Cuando era un adolescente travieso corría una noticia por Madrid. Antes de que nadie hablara de fakes news, sin internet, con cabinas de teléfono en las calles y con pesetas en los bolsillos. Por aquel entonces había mucha gente que aseguraba indignada que había ido a Cataluña y al hablar en castellano le habían constestado en catalán sin cambiar el idioma. Yo nunca quise creerlo y lo rebatía porque, entre otras cosas, gracias a mi tieta adoptiva Roser y a mi yaya Antonia era muy feliz, querido y acogido en Cervera, Barcelona, Begur o en Viella. Era tan feliz que, tras unos días con ellos comiendo truita y buscando cargols, volvía a Madrid cantando Baixant de la font del gat. Nadie nunca me obligó a ello y lo hice y lo sigo haciendo porque me encanta sentirme parte de aquella familia y de aquellos lugares que, como otros muchos de España, me han dado tantas cosas.

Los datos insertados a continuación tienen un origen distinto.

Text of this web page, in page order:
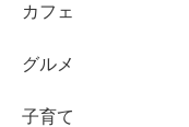
カフェ
グルメ
子育て

Por eso, ayer me quedé sin palabras cuando leí que la diputada de JxCat y diputada de Vic, Anna Erra, dijo en el Parlament que hay que insistir «en hablar catalán y no castellano cuando se dirija a ellos alguien que por su aspecto físico no parezca catalán o pueda no entender el idioma». Revisé varias veces la noticia y escuché varios audios para hablar con conocimiento de causa y sí, lo dijo. Su argumento fue que «el catalán no crecería si no se hace» y aseguró que «un gran defecto de los catalanoparlantes es cambiar de lengua, pasarse directamente al castellano cuando el interlocutor que tienen delante les parece extranjero o no habla catalán». Disculpe, señora Erre, con todos los respetos. Esto no «perjudica gravemente a la lengua catalana» como usted afirma, perjudica la concordia. En Ibiza tengo muchos amigos que si hablan entre ellos lo hacen en catalán y luego cambian al castellano si están conmigo o con uno de Jerez. Es una cuestión de educación y respeto, no de que una lengua se pierda. Ojalá haya sido un desliz porque si no... ¿cómo podré seguir negando aquello que se decía en Madrid hace tantos años?